= William Campbell (New South Wales politician) =

Australian politician (1838–1906)

William Robert Campbell (1838 - 3 July 1906) was an Australian politician.

He was born in Sydney to Annie Sophie Riley and Robert Campbell a merchant and member of the Legislative Council. He attended The King's School in Parramatta and was a pastoralist and merchant before entering politics. In 1868 he was elected to the New South Wales Legislative Assembly for West Sydney, but he was defeated in 1869. On 24 February 1881 he married Eglantine Julia Thomson.
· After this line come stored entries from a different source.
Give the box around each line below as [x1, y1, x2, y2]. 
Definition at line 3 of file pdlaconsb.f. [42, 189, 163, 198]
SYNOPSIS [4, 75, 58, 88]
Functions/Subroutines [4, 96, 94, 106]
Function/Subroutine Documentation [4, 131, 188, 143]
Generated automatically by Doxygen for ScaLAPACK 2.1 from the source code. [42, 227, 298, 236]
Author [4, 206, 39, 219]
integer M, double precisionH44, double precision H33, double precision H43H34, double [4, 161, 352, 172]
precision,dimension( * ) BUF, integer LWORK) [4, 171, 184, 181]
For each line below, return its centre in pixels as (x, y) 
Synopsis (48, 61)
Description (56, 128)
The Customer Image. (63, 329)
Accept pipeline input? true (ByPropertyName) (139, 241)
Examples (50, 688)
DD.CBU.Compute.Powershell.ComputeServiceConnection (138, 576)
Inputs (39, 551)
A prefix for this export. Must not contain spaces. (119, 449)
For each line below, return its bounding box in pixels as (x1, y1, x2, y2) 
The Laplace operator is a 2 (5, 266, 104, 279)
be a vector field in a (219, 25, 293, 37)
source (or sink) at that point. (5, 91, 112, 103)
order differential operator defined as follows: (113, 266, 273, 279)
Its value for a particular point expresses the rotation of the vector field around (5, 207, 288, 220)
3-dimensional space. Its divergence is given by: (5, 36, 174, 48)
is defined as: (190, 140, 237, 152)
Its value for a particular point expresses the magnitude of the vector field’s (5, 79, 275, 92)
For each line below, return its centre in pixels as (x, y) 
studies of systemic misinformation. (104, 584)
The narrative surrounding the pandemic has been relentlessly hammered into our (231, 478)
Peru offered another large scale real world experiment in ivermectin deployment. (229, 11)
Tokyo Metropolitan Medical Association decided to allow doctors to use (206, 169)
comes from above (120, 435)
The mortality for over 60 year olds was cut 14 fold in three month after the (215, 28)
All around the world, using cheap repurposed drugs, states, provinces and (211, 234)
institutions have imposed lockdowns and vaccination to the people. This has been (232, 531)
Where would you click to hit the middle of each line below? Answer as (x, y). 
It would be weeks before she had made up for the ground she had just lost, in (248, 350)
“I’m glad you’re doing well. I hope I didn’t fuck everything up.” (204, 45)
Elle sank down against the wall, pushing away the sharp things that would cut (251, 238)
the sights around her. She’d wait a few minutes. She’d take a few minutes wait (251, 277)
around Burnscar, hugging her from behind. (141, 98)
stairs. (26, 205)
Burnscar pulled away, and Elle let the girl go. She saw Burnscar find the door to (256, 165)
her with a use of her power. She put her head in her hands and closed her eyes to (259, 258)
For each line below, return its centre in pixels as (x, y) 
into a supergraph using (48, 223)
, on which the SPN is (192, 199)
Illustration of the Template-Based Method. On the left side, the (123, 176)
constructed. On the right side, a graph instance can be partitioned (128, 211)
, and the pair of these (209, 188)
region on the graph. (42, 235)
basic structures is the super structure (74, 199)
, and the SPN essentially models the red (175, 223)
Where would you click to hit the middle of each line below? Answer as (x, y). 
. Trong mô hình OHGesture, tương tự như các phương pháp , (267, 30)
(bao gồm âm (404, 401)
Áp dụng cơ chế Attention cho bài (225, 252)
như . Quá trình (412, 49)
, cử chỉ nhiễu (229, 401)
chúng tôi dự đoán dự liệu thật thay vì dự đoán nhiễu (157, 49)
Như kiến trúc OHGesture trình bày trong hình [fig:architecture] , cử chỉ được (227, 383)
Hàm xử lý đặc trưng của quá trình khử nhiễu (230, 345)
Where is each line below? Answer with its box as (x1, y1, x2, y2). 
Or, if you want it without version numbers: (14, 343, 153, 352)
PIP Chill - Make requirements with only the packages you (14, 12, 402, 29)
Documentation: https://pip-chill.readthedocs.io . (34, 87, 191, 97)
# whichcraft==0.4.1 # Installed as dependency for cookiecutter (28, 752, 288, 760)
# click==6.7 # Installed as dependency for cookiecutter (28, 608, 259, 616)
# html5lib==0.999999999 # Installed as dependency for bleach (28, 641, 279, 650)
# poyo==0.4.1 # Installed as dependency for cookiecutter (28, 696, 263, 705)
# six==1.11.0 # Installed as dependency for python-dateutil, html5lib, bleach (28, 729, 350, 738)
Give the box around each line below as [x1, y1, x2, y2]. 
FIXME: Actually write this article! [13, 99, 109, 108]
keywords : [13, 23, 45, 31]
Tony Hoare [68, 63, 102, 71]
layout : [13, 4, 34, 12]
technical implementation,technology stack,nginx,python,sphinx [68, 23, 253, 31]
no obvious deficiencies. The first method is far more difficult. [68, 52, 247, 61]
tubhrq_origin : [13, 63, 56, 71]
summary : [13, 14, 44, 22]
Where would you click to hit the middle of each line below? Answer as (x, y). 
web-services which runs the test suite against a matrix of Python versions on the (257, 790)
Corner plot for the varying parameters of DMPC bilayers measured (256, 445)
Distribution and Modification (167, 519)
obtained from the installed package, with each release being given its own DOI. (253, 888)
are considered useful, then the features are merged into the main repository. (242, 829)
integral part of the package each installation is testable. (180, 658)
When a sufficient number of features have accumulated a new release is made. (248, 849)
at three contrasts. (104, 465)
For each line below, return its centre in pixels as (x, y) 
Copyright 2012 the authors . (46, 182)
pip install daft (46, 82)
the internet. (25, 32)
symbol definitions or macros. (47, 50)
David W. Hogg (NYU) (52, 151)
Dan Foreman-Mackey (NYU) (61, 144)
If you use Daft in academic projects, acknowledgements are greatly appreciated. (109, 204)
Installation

He returned to the Assembly in 1880 as the member for Gwydir, serving until his resignation in 1886. He was then appointed to the New South Wales Legislative Council in 1890, where he remained until his death at Elizabeth Bay in 1906.

He had extensive family connections in politics: his grandfather Robert, father, father-in-law Sir Edward Deas Thomson, and uncles John, and Charles, were all members of the New South Wales Parliament.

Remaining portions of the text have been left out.